Thursday, May 31, 2012

Rhetoric about rhetoric

In the IPS OOO thread Dial has again challenged what he perceives as a lack of embodiment in Wilber and Bryant. The dialogue follows:

Dial: Is how does one express the relationship between mind-body-universals - or class thereof - when the very currency of the world is immanence - aka embodiment, aka assemblages. To my mind it's really not possible by means other than realized embodied expression. That is to say, it can't be propositional but must be expressive, rhetorical, performative, resonant.


Integral affirms this when it says the only spirit is embodied spirit. OOO does the same when it dismisses ontotheological conceptions that have no basis in actual experience. Rather it views reality as a flat ontology of material and  immaterial objects impacting upon each other.
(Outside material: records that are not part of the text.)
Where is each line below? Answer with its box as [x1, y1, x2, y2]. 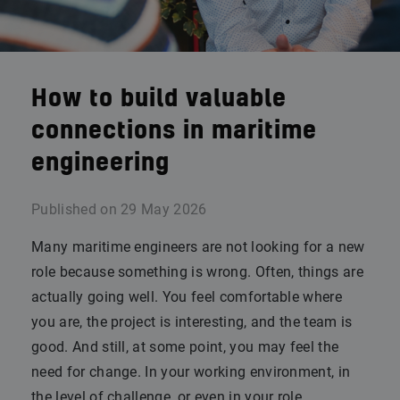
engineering [31, 152, 170, 175]
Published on [31, 201, 117, 218]
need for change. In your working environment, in [31, 363, 351, 380]
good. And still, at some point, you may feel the [31, 338, 339, 355]
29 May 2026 [121, 201, 207, 218]
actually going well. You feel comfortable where [31, 288, 343, 305]
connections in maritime [31, 120, 317, 143]
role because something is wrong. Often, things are [31, 263, 364, 280]

The logical trajectory of thought that evolves from these suppositions is toward an embodied thought. This would include, but cannot be restricted to, the analytical laying-bare-of-all type of intelligibility that Bryant and IPM often seem to be aiming for. I can't help but suspect that as 'looking for knowledge in all the wrong places'. And, as Neitszche suggests, precisely so as not to find it, and by such means maintain an imagined control.
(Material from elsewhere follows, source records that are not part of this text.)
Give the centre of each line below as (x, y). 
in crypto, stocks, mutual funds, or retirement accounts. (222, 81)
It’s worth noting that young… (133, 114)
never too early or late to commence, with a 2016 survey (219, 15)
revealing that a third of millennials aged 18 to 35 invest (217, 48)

If we cannot muster an embodied thought - myself, included - then can we at least have a discussion on what an Integral thought should aim for. Or, perhaps, how should an Integral thought that knows its own defeat conduct itself? Might there be an overcoming there, even?


theurj: You've complained before about a lack of embodiment in integral and OOO thought in general, and in my writing as well. I just don't see it, as that has always been one of my main focuses and is a near constant recurring theme. If you're referring more generally to style instead of content, I don't see the criticism their either. I am quite proud of my clear, concise, and aesthetic rhetorical acumen that embodies the content. Much like dance I've invested quite a bit in developing this artistic form. (As have both Bryant and Wilber, part of why I like them both.) Granted you might find other authors like Bennett more to your tastes in this regard, but that is more a matter of preference than of any lacking in those referenced.

Also keep in mind Morton's comments on rhetoric in the very first post in this thread.* While I often do not like or prefer Morton's rhetoric, I nonetheless acknowledge his able rhetorical style that embodies his content.

* "Rhetoric is not simply ear candy for humans: indeed, a thorough reading of Plato, Aristotle and Longinus suggests that rhetoric is a technique for contacting the strange stranger."

Dial: [referencing more of Morton's quote above, and a Sloterdijk quote in the thread] I am curious how you square the above with your comment below. Perhaps also keeping in mind some of the distinctions Sloterdijk is making between 'dispositionary knowledge' and that knowing where the 'seeker's eye is broken by the object.'

theurj: I don't need to square anything with Morton or Sloterkijk, since I don't accept their dichotomous framing. Like Bryant I don't see such clear boundaries between these modes but rather their porous and permeable interrelations. And which can be expressed clearly, concisely and aesthetically simultaneously. Recall above this was one difference between Bryant and Harman/Morton regarding the withdrawn, which I then related more generally to the shentong/rangtong debate.

That said, I agree with Morton in some regards; dislocation is important, but not to the exclusion of location; there is no absolute, privileged access to phenomenon (hence withdrawal); rhetorical affective-comtemplative techniques to contact the strange stranger. The last though does not necessitate something like traditional meditation. Rhetoric itself, i.e., aesthetic and persuasive language, can transform one's state of consciousness and motivate one to compassionate action without ever sitting on a cushion facing a wall and masturbating the (non)self. And, as I said above, such rhetoric can cross the boundaries between so-called exposition and aesthetics, not seeing them as dichotomous, as if we must first do one, then the other, and somehow 'integrate' them via some Hegelian sublation or Vedantic 'nondual' inclusion. The latter is still caught in a metaphysical trap, subtle as it may be even to the most sophisticated philosophers and meditators, Morton included.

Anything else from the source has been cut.